» **THE DATA**:
* * *
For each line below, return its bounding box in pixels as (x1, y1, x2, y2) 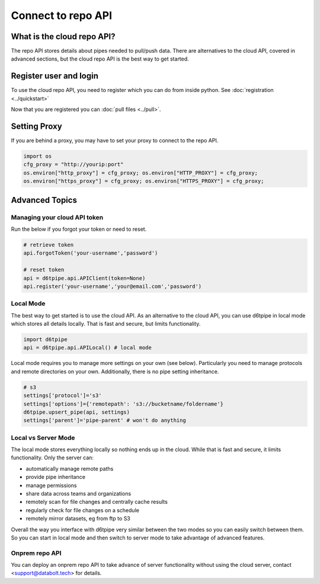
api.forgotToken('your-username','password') (23, 250, 158, 256)
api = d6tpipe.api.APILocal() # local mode (23, 344, 152, 351)
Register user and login (11, 71, 99, 81)
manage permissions (25, 481, 77, 489)
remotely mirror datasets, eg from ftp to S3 (25, 515, 130, 522)
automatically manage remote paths (25, 465, 114, 472)
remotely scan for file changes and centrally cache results (25, 499, 168, 506)
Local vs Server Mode (11, 433, 75, 442)
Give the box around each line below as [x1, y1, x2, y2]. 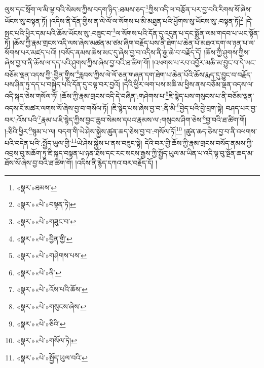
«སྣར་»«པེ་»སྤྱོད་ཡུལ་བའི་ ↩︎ [16, 352, 88, 362]
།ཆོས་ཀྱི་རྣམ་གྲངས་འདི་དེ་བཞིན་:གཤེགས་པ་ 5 [60, 89, 169, 101]
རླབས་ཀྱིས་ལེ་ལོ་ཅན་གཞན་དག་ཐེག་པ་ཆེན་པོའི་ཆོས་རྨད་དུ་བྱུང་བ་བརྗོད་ [79, 69, 252, 79]
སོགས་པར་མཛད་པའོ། [5, 47, 57, 58]
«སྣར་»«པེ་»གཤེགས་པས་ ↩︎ [16, 250, 87, 261]
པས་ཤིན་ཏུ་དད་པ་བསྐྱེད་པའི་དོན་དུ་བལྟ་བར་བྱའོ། [5, 78, 120, 89]
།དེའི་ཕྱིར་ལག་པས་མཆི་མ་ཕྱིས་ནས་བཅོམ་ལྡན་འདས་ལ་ [122, 78, 254, 89]
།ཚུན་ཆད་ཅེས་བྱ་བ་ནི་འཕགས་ [184, 126, 257, 136]
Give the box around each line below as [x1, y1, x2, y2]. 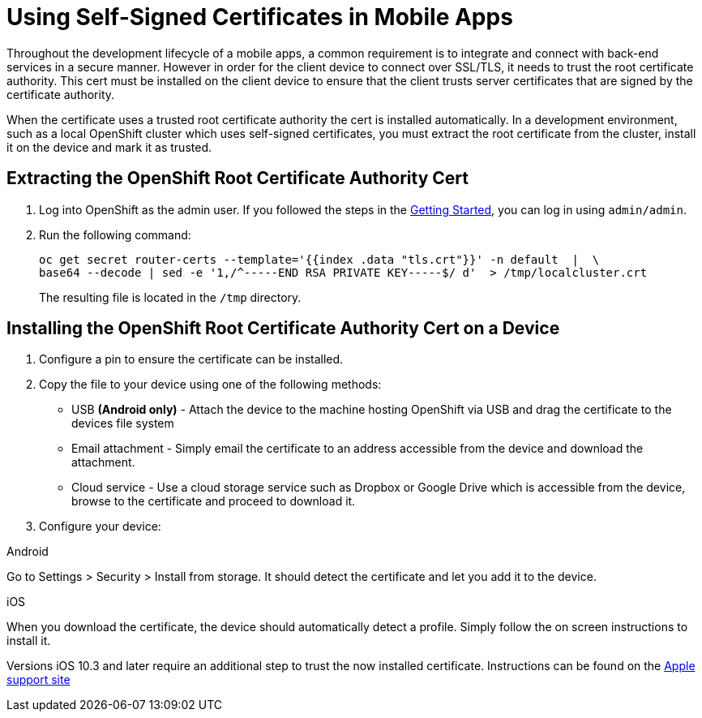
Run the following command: [39, 227, 191, 242]
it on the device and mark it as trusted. [6, 140, 212, 154]
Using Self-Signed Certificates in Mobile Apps [6, 3, 513, 31]
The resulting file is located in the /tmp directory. [39, 290, 302, 304]
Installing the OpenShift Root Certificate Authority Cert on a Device [6, 318, 560, 339]
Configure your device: [39, 519, 161, 534]
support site [6, 673, 71, 687]
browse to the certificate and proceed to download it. [71, 494, 356, 509]
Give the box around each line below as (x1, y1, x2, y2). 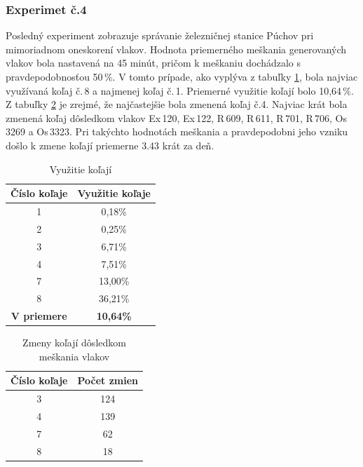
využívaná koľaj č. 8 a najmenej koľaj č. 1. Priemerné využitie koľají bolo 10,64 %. (6, 83, 354, 97)
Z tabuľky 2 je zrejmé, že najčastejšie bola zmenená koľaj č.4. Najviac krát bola (6, 97, 348, 111)
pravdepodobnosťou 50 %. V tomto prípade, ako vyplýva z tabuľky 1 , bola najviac (6, 69, 358, 83)
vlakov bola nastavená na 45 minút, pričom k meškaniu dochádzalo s (6, 55, 301, 70)
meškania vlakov (39, 348, 110, 363)
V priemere (11, 309, 67, 323)
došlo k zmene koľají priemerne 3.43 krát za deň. (6, 137, 214, 152)
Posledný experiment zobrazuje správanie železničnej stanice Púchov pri (6, 28, 314, 43)
* * *
» **EXERCISE INSTRUCTIONS**: Bring together every line in the entries that holds the string "bola".

» **SOLUTION TO THIS EXERCISE**:
Z tabuľky 2 je zrejmé, že najčastejšie bola zmenená koľaj č.4. Najviac krát bola (6, 97, 348, 111)
pravdepodobnosťou 50 %. V tomto prípade, ako vyplýva z tabuľky 1 , bola najviac (6, 69, 358, 83)
vlakov bola nastavená na 45 minút, pričom k meškaniu dochádzalo s (6, 55, 301, 70)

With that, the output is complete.